What to do:
Pictures should not appear in the copy; the records themselves must be written out exactly.

The data:
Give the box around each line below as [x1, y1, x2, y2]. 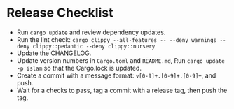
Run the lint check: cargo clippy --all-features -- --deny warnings [16, 35, 217, 43]
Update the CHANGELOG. [16, 49, 92, 57]
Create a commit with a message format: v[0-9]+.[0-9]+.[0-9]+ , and [16, 71, 216, 80]
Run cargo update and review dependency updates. [16, 28, 166, 36]
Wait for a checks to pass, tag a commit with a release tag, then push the [16, 86, 228, 94]
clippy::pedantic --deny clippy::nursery [32, 43, 156, 50]
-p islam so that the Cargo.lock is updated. [16, 64, 142, 72]
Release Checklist [6, 5, 113, 21]
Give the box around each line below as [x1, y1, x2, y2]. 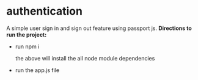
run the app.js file [15, 66, 60, 74]
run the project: [6, 31, 47, 38]
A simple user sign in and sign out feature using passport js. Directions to [6, 24, 192, 32]
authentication [6, 4, 82, 18]
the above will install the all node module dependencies [15, 54, 155, 62]
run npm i [15, 43, 40, 50]
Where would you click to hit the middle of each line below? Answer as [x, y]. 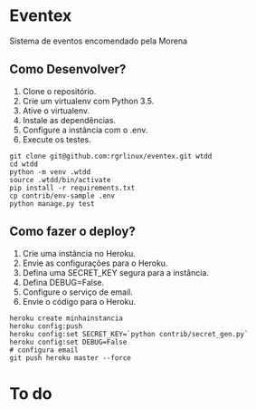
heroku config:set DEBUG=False [68, 342]
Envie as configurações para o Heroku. [95, 263]
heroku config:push [46, 326]
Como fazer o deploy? [72, 232]
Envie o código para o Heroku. [79, 301]
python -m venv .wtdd [50, 172]
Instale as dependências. [69, 120]
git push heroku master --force [70, 358]
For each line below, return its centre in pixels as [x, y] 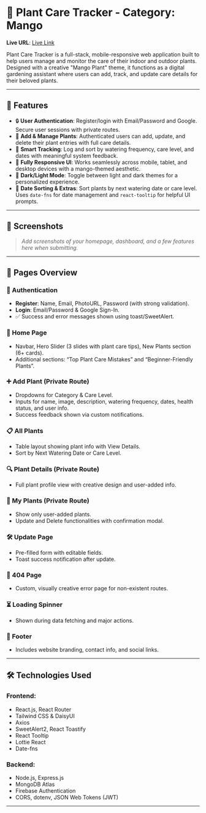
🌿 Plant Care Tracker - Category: [91, 13]
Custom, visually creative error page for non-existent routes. [92, 588]
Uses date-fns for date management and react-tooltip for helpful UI [103, 195]
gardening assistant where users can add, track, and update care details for [102, 74]
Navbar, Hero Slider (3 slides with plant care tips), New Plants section [103, 346]
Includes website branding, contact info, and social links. [87, 649]
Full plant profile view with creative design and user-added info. [96, 485]
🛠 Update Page [30, 537]
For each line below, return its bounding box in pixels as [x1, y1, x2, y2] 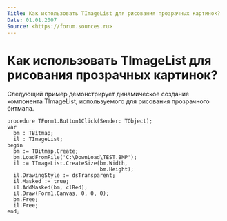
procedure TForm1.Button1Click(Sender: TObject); [7, 118, 153, 125]
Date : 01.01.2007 [7, 17, 57, 23]
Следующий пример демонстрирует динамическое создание [7, 90, 190, 98]
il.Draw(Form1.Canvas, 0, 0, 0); [13, 190, 110, 197]
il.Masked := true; [13, 178, 70, 185]
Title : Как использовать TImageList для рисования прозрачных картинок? [7, 10, 221, 17]
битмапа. [7, 105, 34, 113]
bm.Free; [13, 196, 39, 203]
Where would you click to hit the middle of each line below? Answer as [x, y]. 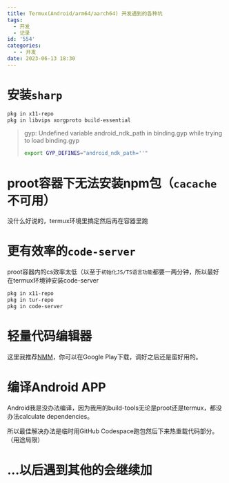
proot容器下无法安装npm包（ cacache [112, 183]
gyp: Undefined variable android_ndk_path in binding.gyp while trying [123, 133]
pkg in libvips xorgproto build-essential [69, 120]
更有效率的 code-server [71, 251]
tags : [15, 20]
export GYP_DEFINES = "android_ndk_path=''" [86, 153]
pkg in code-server [35, 306]
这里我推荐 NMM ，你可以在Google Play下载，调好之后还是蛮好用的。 [104, 357]
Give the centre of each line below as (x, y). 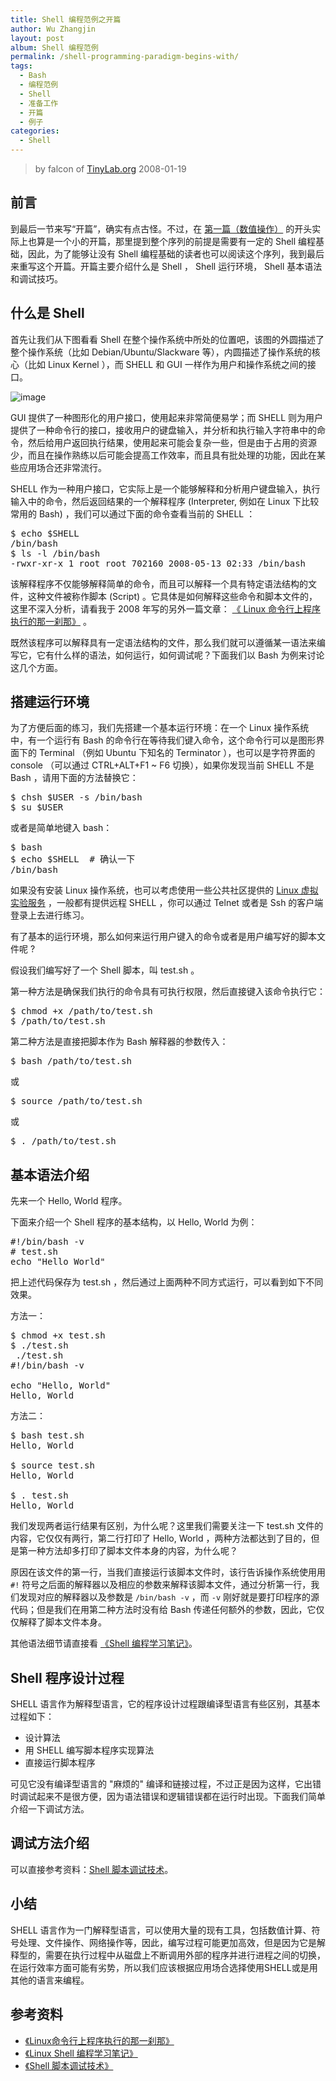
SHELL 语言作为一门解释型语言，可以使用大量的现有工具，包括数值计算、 (161, 1930)
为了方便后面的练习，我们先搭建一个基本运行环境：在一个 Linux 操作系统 (160, 728)
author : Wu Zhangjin (53, 29)
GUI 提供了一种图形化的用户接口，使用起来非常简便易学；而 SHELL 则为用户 (167, 417)
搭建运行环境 (50, 702)
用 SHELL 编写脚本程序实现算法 (89, 1750)
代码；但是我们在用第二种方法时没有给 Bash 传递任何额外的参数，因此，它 (163, 1610)
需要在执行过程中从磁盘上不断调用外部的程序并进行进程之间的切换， (185, 1955)
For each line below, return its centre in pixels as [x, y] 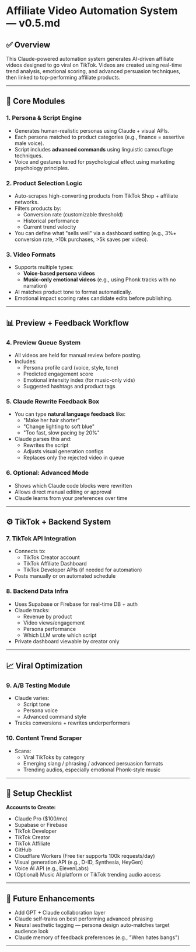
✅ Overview [28, 45]
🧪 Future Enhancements [50, 898]
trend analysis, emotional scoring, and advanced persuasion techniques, [93, 71]
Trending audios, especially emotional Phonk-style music [92, 770]
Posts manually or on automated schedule [65, 576]
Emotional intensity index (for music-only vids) [79, 380]
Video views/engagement [54, 622]
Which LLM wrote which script [60, 635]
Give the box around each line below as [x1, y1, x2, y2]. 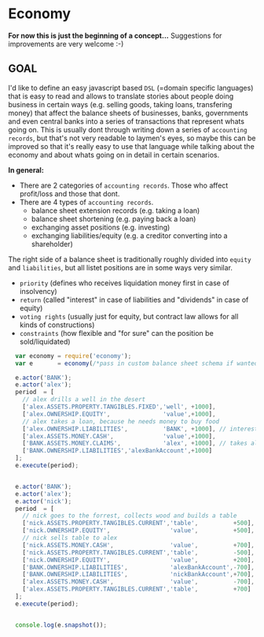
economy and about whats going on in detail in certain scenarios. [8, 150, 220, 159]
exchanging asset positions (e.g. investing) [31, 222, 170, 232]
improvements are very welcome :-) [8, 39, 124, 48]
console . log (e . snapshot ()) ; [15, 620, 108, 629]
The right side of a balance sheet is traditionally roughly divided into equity [8, 254, 251, 264]
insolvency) [19, 286, 57, 296]
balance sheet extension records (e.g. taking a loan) [31, 206, 200, 215]
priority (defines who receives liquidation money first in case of [19, 278, 229, 288]
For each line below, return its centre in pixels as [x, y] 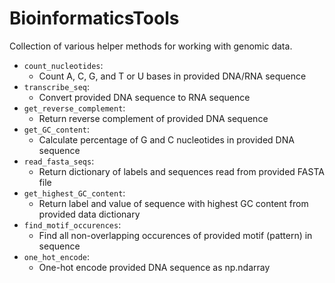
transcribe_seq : [57, 86]
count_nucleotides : [63, 65]
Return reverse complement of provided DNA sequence [153, 118]
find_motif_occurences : [72, 224]
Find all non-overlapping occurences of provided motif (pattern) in [175, 235]
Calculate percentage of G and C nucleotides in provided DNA [166, 139]
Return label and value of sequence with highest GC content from [173, 203]
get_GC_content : [57, 129]
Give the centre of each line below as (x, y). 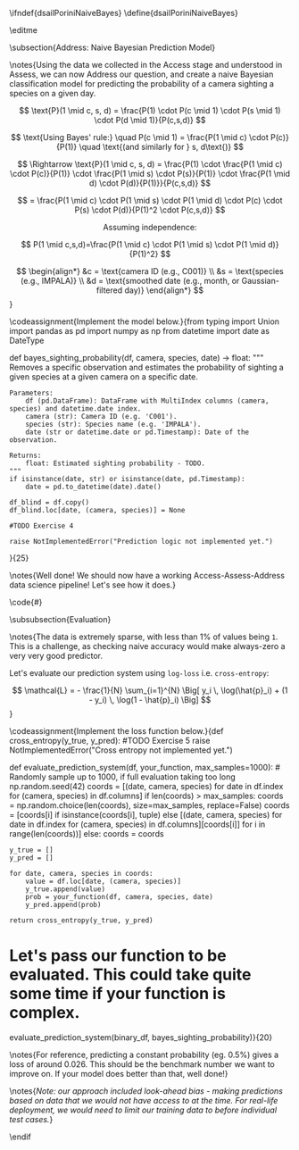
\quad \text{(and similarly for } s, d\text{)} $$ (161, 147)
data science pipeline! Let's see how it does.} (93, 585)
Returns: (25, 455)
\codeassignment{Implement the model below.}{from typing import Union (144, 321)
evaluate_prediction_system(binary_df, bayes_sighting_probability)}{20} (141, 1037)
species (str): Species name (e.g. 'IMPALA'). (113, 424)
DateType (27, 340)
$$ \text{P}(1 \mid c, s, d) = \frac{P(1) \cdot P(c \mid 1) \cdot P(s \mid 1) (150, 110)
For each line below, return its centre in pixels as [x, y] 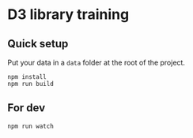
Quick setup [38, 44]
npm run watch [31, 126]
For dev [26, 108]
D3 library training [68, 15]
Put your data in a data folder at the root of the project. [96, 62]
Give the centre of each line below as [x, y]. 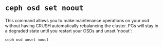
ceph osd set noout [44, 8]
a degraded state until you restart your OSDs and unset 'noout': [69, 31]
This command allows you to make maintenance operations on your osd [77, 20]
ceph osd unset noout [27, 40]
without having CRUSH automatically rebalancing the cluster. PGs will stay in [82, 26]
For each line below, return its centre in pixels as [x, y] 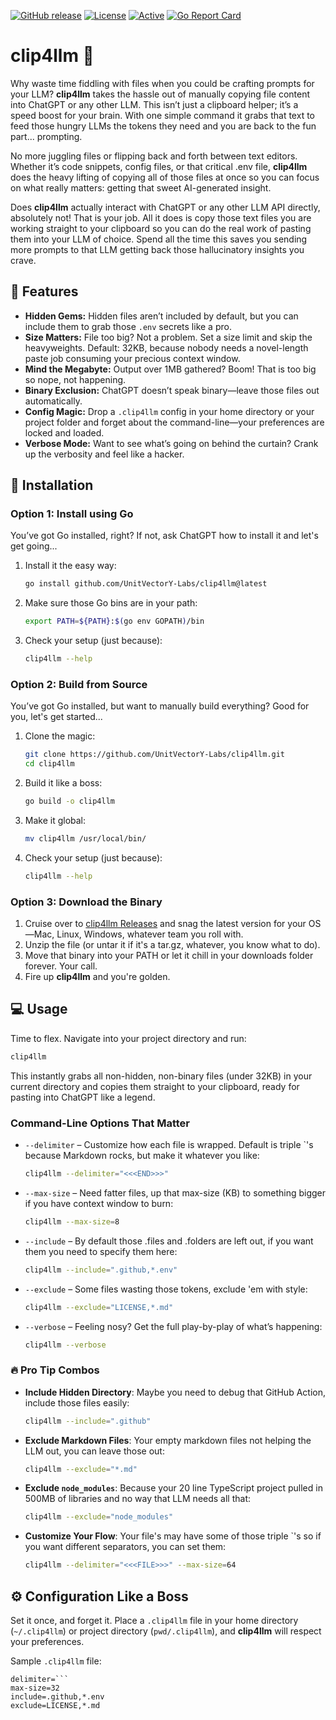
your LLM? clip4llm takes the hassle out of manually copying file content [160, 94]
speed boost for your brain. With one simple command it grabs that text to [162, 115]
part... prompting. [46, 136]
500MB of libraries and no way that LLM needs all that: [138, 1499]
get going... [34, 546]
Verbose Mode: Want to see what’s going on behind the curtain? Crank [171, 443]
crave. [23, 260]
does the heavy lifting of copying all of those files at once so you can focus [165, 177]
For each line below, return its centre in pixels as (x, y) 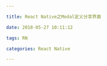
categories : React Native (38, 49)
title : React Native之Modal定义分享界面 (54, 16)
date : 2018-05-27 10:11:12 (40, 27)
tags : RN (17, 38)
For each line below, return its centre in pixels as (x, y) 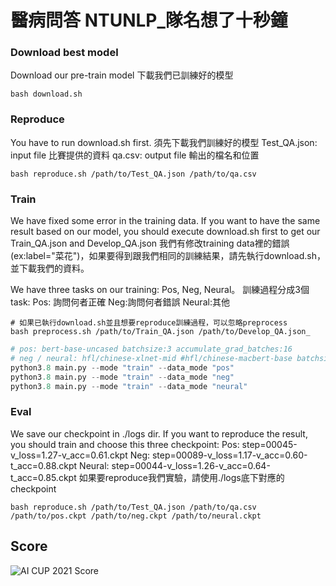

Final answer:
Give the box around each line below as [x1, y1, x2, y2]. 
Run the lint check: cargo clippy --all-features -- --deny warnings [16, 35, 217, 43]
Update the CHANGELOG. [16, 49, 92, 57]
Create a commit with a message format: v[0-9]+.[0-9]+.[0-9]+ , and [16, 71, 216, 80]
Run cargo update and review dependency updates. [16, 28, 166, 36]
Wait for a checks to pass, tag a commit with a release tag, then push the [16, 86, 228, 94]
clippy::pedantic --deny clippy::nursery [32, 43, 156, 50]
-p islam so that the Cargo.lock is updated. [16, 64, 142, 72]
Release Checklist [6, 5, 113, 21]
Give the box around each line below as [x1, y1, x2, y2]. 
run the app.js file [15, 66, 60, 74]
run the project: [6, 31, 47, 38]
A simple user sign in and sign out feature using passport js. Directions to [6, 24, 192, 32]
authentication [6, 4, 82, 18]
the above will install the all node module dependencies [15, 54, 155, 62]
run npm i [15, 43, 40, 50]
Where would you click to hit the middle of each line below? Answer as [x, y]. 
heroku config:set DEBUG=False [68, 342]
Envie as configurações para o Heroku. [95, 263]
heroku config:push [46, 326]
Como fazer o deploy? [72, 232]
Envie o código para o Heroku. [79, 301]
python -m venv .wtdd [50, 172]
Instale as dependências. [69, 120]
git push heroku master --force [70, 358]
For each line below, return its centre in pixels as [x, y] 
🌿 Plant Care Tracker - Category: [91, 13]
Custom, visually creative error page for non-existent routes. [92, 588]
Uses date-fns for date management and react-tooltip for helpful UI [103, 195]
gardening assistant where users can add, track, and update care details for [102, 74]
Navbar, Hero Slider (3 slides with plant care tips), New Plants section [103, 346]
Includes website branding, contact info, and social links. [87, 649]
Full plant profile view with creative design and user-added info. [96, 485]
🛠 Update Page [30, 537]
For each line below, return its bounding box in pixels as [x1, y1, x2, y2] 
procedure TForm1.Button1Click(Sender: TObject); [7, 118, 153, 125]
Date : 01.01.2007 [7, 17, 57, 23]
Следующий пример демонстрирует динамическое создание [7, 90, 190, 98]
il.Draw(Form1.Canvas, 0, 0, 0); [13, 190, 110, 197]
il.Masked := true; [13, 178, 70, 185]
Title : Как использовать TImageList для рисования прозрачных картинок? [7, 10, 221, 17]
битмапа. [7, 105, 34, 113]
bm.Free; [13, 196, 39, 203]
Where would you click to hit the middle of each line below? Answer as [x, y]. 
proot容器下无法安装npm包（ cacache [112, 183]
gyp: Undefined variable android_ndk_path in binding.gyp while trying [123, 133]
pkg in libvips xorgproto build-essential [69, 120]
更有效率的 code-server [71, 251]
tags : [15, 20]
export GYP_DEFINES = "android_ndk_path=''" [86, 153]
pkg in code-server [35, 306]
这里我推荐 NMM ，你可以在Google Play下载，调好之后还是蛮好用的。 [104, 357]
Give the centre of each line below as (x, y). 
SHELL 语言作为一门解释型语言，可以使用大量的现有工具，包括数值计算、 (161, 1930)
为了方便后面的练习，我们先搭建一个基本运行环境：在一个 Linux 操作系统 (160, 728)
author : Wu Zhangjin (53, 29)
GUI 提供了一种图形化的用户接口，使用起来非常简便易学；而 SHELL 则为用户 (167, 417)
搭建运行环境 (50, 702)
用 SHELL 编写脚本程序实现算法 (89, 1750)
代码；但是我们在用第二种方法时没有给 Bash 传递任何额外的参数，因此，它 (163, 1610)
需要在执行过程中从磁盘上不断调用外部的程序并进行进程之间的切换， (185, 1955)
For each line below, return its centre in pixels as [x, y] 
✅ Overview [28, 45]
🧪 Future Enhancements [50, 898]
trend analysis, emotional scoring, and advanced persuasion techniques, [93, 71]
Trending audios, especially emotional Phonk-style music [92, 770]
Posts manually or on automated schedule [65, 576]
Emotional intensity index (for music-only vids) [79, 380]
Video views/engagement [54, 622]
Which LLM wrote which script [60, 635]
Give the box around each line below as [x1, y1, x2, y2]. 
economy and about whats going on in detail in certain scenarios. [8, 150, 220, 159]
exchanging asset positions (e.g. investing) [31, 222, 170, 232]
improvements are very welcome :-) [8, 39, 124, 48]
console . log (e . snapshot ()) ; [15, 620, 108, 629]
The right side of a balance sheet is traditionally roughly divided into equity [8, 254, 251, 264]
insolvency) [19, 286, 57, 296]
balance sheet extension records (e.g. taking a loan) [31, 206, 200, 215]
priority (defines who receives liquidation money first in case of [19, 278, 229, 288]
For each line below, return its centre in pixels as [x, y] 
transcribe_seq : [57, 86]
count_nucleotides : [63, 65]
Return reverse complement of provided DNA sequence [153, 118]
find_motif_occurences : [72, 224]
Find all non-overlapping occurences of provided motif (pattern) in [175, 235]
Calculate percentage of G and C nucleotides in provided DNA [166, 139]
Return label and value of sequence with highest GC content from [173, 203]
get_GC_content : [57, 129]
Give the centre of each line below as (x, y). 
\quad \text{(and similarly for } s, d\text{)} $$ (161, 147)
data science pipeline! Let's see how it does.} (93, 585)
Returns: (25, 455)
\codeassignment{Implement the model below.}{from typing import Union (144, 321)
evaluate_prediction_system(binary_df, bayes_sighting_probability)}{20} (141, 1037)
species (str): Species name (e.g. 'IMPALA'). (113, 424)
DateType (27, 340)
$$ \text{P}(1 \mid c, s, d) = \frac{P(1) \cdot P(c \mid 1) \cdot P(s \mid 1) (150, 110)
For each line below, return its centre in pixels as [x, y] 
Quick setup [38, 44]
npm run watch [31, 126]
For dev [26, 108]
D3 library training [68, 15]
Put your data in a data folder at the root of the project. [96, 62]
Give the centre of each line below as [x, y]. 
ceph osd set noout [44, 8]
a degraded state until you restart your OSDs and unset 'noout': [69, 31]
This command allows you to make maintenance operations on your osd [77, 20]
ceph osd unset noout [27, 40]
without having CRUSH automatically rebalancing the cluster. PGs will stay in [82, 26]
For each line below, return its centre in pixels as [x, y] 
your LLM? clip4llm takes the hassle out of manually copying file content [160, 94]
speed boost for your brain. With one simple command it grabs that text to [162, 115]
part... prompting. [46, 136]
500MB of libraries and no way that LLM needs all that: [138, 1499]
get going... [34, 546]
Verbose Mode: Want to see what’s going on behind the curtain? Crank [171, 443]
crave. [23, 260]
does the heavy lifting of copying all of those files at once so you can focus [165, 177]
For each line below, return its centre in pixels as (x, y) 
categories : React Native (38, 49)
title : React Native之Modal定义分享界面 (54, 16)
date : 2018-05-27 10:11:12 (40, 27)
tags : RN (17, 38)
For each line below, return its centre in pixels as (x, y) 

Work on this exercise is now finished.